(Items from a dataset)
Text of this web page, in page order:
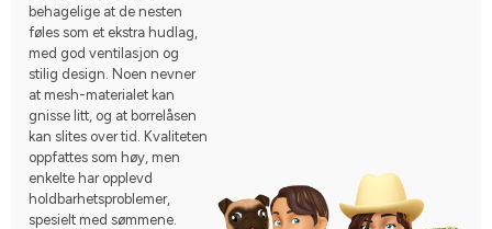
behagelige at de nesten
føles som et ekstra hudlag,
med god ventilasjon og
stilig design. Noen nevner
at mesh-materialet kan
gnisse litt, og at borrelåsen
kan slites over tid. Kvaliteten
oppfattes som høy, men
enkelte har opplevd
holdbarhetsproblemer,
spesielt med sømmene.
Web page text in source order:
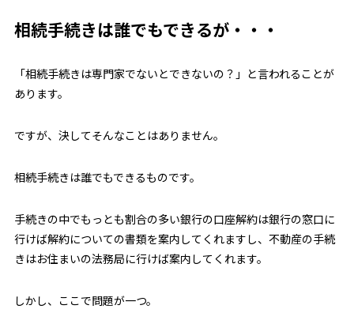
相続手続きは誰でもできるが・・・
「相続手続きは専門家でないとできないの？」と言われることが
あります。
ですが、決してそんなことはありません。
相続手続きは誰でもできるものです。
手続きの中でもっとも割合の多い銀行の口座解約は銀行の窓口に
行けば解約についての書類を案内してくれますし、不動産の手続
きはお住まいの法務局に行けば案内してくれます。
しかし、ここで問題が一つ。
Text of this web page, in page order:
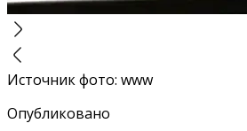
Источник фото: www
Опубликовано
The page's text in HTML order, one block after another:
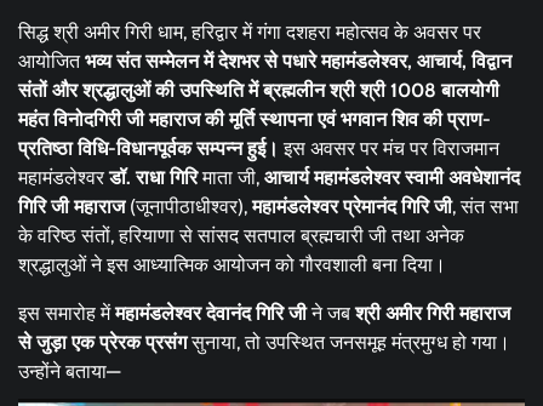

Task details →
Where a line contains "Web page text", begin there and transcribe every line through the last one of the records above, exactly and with no pictures.

Output for this exercise →
Web page text in source order:
相続手続きは誰でもできるが・・・
「相続手続きは専門家でないとできないの？」と言われることが
あります。
ですが、決してそんなことはありません。
相続手続きは誰でもできるものです。
手続きの中でもっとも割合の多い銀行の口座解約は銀行の窓口に
行けば解約についての書類を案内してくれますし、不動産の手続
きはお住まいの法務局に行けば案内してくれます。
しかし、ここで問題が一つ。
Text of this web page, in page order:
Источник фото: www
Опубликовано
The page's text in HTML order, one block after another:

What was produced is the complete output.